====== Source material ======

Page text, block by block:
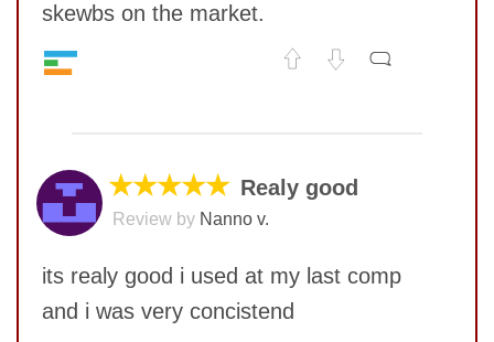
skewbs on the market.
Lockup resistance
Corner twists resistance
Feel
Value
10
10
★★★★★ Realy good
Review by Nanno v.
its realy good i used at my last comp
and i was very concistend
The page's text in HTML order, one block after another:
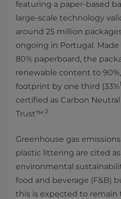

======

Your instructions:
Return each entry above unchanged. Leave the pictures out.

Exercise response:
Page text, block by block:
skewbs on the market.
Lockup resistance
Corner twists resistance
Feel
Value
10
10
★★★★★ Realy good
Review by Nanno v.
its realy good i used at my last comp
and i was very concistend
The page's text in HTML order, one block after another:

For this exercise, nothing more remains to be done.